**Data for review:**

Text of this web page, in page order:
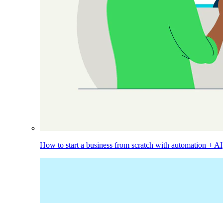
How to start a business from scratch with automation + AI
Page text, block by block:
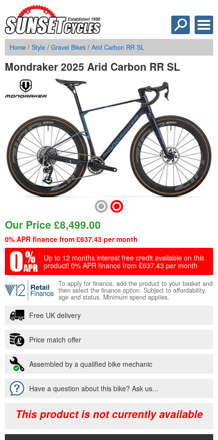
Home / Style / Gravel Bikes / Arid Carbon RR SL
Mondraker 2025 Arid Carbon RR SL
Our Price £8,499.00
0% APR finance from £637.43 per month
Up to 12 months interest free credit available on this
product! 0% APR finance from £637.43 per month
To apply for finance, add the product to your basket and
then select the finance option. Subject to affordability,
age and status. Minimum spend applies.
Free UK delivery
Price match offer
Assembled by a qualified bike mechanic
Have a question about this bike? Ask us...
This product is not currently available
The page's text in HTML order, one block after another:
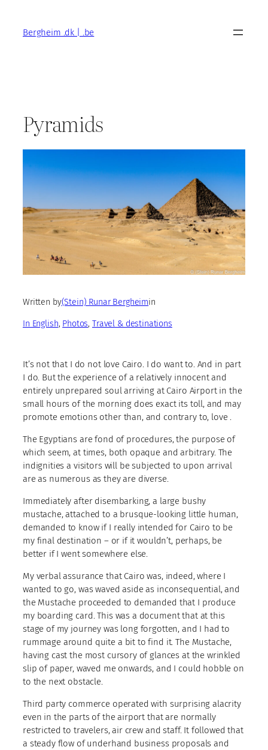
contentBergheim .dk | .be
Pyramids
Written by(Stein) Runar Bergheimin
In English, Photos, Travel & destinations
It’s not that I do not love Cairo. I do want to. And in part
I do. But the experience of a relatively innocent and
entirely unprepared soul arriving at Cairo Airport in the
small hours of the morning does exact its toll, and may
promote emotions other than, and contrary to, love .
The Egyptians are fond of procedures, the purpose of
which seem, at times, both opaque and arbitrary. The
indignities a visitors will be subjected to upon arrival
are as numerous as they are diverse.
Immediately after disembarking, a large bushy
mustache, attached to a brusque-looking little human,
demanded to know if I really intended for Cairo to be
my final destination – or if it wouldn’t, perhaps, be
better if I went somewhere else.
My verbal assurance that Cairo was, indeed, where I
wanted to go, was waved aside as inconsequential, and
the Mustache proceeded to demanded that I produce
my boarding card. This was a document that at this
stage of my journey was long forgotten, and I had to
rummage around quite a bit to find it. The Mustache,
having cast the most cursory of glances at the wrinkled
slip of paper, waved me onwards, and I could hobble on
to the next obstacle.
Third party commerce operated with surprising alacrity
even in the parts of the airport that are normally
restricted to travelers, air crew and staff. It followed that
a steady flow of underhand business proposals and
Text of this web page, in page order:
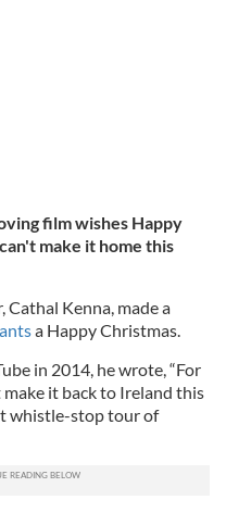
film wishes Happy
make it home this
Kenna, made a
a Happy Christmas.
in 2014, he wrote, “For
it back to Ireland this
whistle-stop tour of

**Goal of the exercise:**
Look above for the line holding "Home / Style" and output everything from it down to the line holding "make it home this", both ends included, exactly and without images.

**Exercise solution:**
Home / Style / Gravel Bikes / Arid Carbon RR SL
Mondraker 2025 Arid Carbon RR SL
Our Price £8,499.00
0% APR finance from £637.43 per month
Up to 12 months interest free credit available on this
product! 0% APR finance from £637.43 per month
To apply for finance, add the product to your basket and
then select the finance option. Subject to affordability,
age and status. Minimum spend applies.
Free UK delivery
Price match offer
Assembled by a qualified bike mechanic
Have a question about this bike? Ask us...
This product is not currently available
The page's text in HTML order, one block after another:
contentBergheim .dk | .be
Pyramids
Written by(Stein) Runar Bergheimin
In English, Photos, Travel & destinations
It’s not that I do not love Cairo. I do want to. And in part
I do. But the experience of a relatively innocent and
entirely unprepared soul arriving at Cairo Airport in the
small hours of the morning does exact its toll, and may
promote emotions other than, and contrary to, love .
The Egyptians are fond of procedures, the purpose of
which seem, at times, both opaque and arbitrary. The
indignities a visitors will be subjected to upon arrival
are as numerous as they are diverse.
Immediately after disembarking, a large bushy
mustache, attached to a brusque-looking little human,
demanded to know if I really intended for Cairo to be
my final destination – or if it wouldn’t, perhaps, be
better if I went somewhere else.
My verbal assurance that Cairo was, indeed, where I
wanted to go, was waved aside as inconsequential, and
the Mustache proceeded to demanded that I produce
my boarding card. This was a document that at this
stage of my journey was long forgotten, and I had to
rummage around quite a bit to find it. The Mustache,
having cast the most cursory of glances at the wrinkled
slip of paper, waved me onwards, and I could hobble on
to the next obstacle.
Third party commerce operated with surprising alacrity
even in the parts of the airport that are normally
restricted to travelers, air crew and staff. It followed that
a steady flow of underhand business proposals and
Text of this web page, in page order:
film wishes Happy
make it home this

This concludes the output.